[Records excerpted from a collection]
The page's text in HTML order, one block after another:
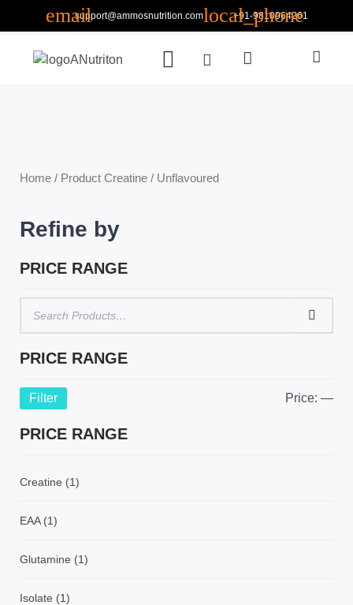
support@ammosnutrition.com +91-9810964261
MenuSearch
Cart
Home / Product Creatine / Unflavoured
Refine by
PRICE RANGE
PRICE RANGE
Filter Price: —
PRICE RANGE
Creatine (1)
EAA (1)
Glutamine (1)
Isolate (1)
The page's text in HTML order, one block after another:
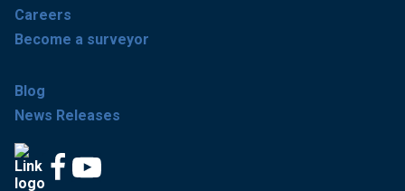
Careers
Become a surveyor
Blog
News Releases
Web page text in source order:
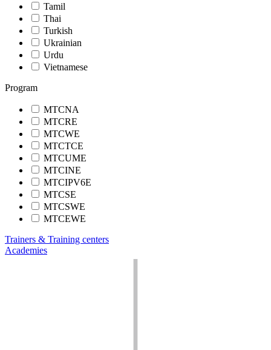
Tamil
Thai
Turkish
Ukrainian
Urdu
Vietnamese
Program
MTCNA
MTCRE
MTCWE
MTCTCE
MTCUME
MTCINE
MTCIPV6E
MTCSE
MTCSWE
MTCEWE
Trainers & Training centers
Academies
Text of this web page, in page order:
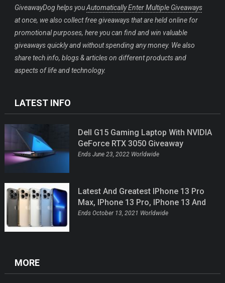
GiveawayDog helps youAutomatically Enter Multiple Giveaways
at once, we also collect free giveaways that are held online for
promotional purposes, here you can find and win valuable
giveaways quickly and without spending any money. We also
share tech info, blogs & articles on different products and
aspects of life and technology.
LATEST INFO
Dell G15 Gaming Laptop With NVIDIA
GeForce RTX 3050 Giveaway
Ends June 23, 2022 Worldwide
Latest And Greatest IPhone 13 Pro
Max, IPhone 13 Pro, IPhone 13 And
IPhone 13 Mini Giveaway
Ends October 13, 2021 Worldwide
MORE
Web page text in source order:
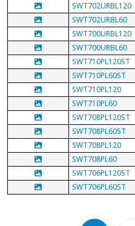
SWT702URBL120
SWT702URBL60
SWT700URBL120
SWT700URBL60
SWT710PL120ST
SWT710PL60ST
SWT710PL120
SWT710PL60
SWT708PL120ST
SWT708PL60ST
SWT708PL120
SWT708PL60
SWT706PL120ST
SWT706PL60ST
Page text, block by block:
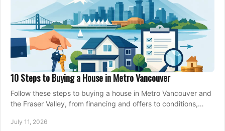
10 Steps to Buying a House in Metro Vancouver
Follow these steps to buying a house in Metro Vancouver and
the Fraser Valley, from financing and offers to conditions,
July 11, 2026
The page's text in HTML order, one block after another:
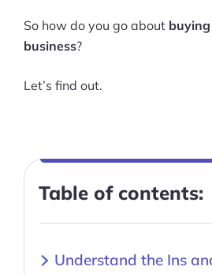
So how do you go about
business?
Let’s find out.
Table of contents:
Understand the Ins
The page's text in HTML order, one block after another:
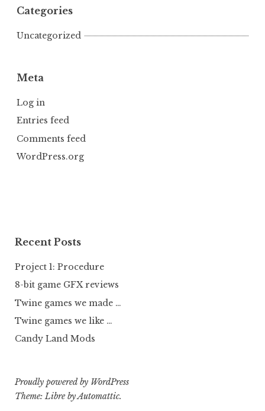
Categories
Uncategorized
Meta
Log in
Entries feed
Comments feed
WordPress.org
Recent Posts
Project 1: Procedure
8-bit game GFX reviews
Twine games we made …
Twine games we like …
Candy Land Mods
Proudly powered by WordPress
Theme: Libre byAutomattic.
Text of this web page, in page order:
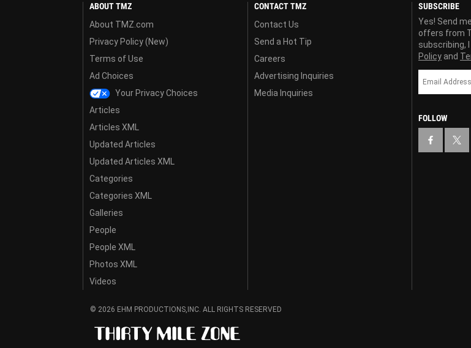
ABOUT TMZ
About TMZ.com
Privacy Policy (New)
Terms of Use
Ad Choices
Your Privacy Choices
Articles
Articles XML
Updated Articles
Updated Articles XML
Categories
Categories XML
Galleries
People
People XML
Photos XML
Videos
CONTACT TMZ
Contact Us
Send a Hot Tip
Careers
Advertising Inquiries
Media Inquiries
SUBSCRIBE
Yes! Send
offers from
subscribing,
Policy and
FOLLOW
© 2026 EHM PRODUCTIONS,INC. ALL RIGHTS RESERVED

> Activity:
Output each entry verbatim; none of the pictures should be included.

> Result:
The page's text in HTML order, one block after another:
support@ammosnutrition.com +91-9810964261
MenuSearch
Cart
Home / Product Creatine / Unflavoured
Refine by
PRICE RANGE
PRICE RANGE
Filter Price: —
PRICE RANGE
Creatine (1)
EAA (1)
Glutamine (1)
Isolate (1)
The page's text in HTML order, one block after another:
Careers
Become a surveyor
Blog
News Releases
Web page text in source order:
Tamil
Thai
Turkish
Ukrainian
Urdu
Vietnamese
Program
MTCNA
MTCRE
MTCWE
MTCTCE
MTCUME
MTCINE
MTCIPV6E
MTCSE
MTCSWE
MTCEWE
Trainers & Training centers
Academies
Text of this web page, in page order:
GiveawayDog helps youAutomatically Enter Multiple Giveaways
at once, we also collect free giveaways that are held online for
promotional purposes, here you can find and win valuable
giveaways quickly and without spending any money. We also
share tech info, blogs & articles on different products and
aspects of life and technology.
LATEST INFO
Dell G15 Gaming Laptop With NVIDIA
GeForce RTX 3050 Giveaway
Ends June 23, 2022 Worldwide
Latest And Greatest IPhone 13 Pro
Max, IPhone 13 Pro, IPhone 13 And
IPhone 13 Mini Giveaway
Ends October 13, 2021 Worldwide
MORE
Web page text in source order:
SWT702URBL120
SWT702URBL60
SWT700URBL120
SWT700URBL60
SWT710PL120ST
SWT710PL60ST
SWT710PL120
SWT710PL60
SWT708PL120ST
SWT708PL60ST
SWT708PL120
SWT708PL60
SWT706PL120ST
SWT706PL60ST
Page text, block by block:
10 Steps to Buying a House in Metro Vancouver
Follow these steps to buying a house in Metro Vancouver and
the Fraser Valley, from financing and offers to conditions,
July 11, 2026
The page's text in HTML order, one block after another:
So how do you go about
business?
Let’s find out.
Table of contents:
Understand the Ins
The page's text in HTML order, one block after another:
Categories
Uncategorized
Meta
Log in
Entries feed
Comments feed
WordPress.org
Recent Posts
Project 1: Procedure
8-bit game GFX reviews
Twine games we made …
Twine games we like …
Candy Land Mods
Proudly powered by WordPress
Theme: Libre byAutomattic.
Text of this web page, in page order:
ABOUT TMZ
About TMZ.com
Privacy Policy (New)
Terms of Use
Ad Choices
Your Privacy Choices
Articles
Articles XML
Updated Articles
Updated Articles XML
Categories
Categories XML
Galleries
People
People XML
Photos XML
Videos
CONTACT TMZ
Contact Us
Send a Hot Tip
Careers
Advertising Inquiries
Media Inquiries
SUBSCRIBE
Yes! Send
offers from
subscribing,
Policy and
FOLLOW
© 2026 EHM PRODUCTIONS,INC. ALL RIGHTS RESERVED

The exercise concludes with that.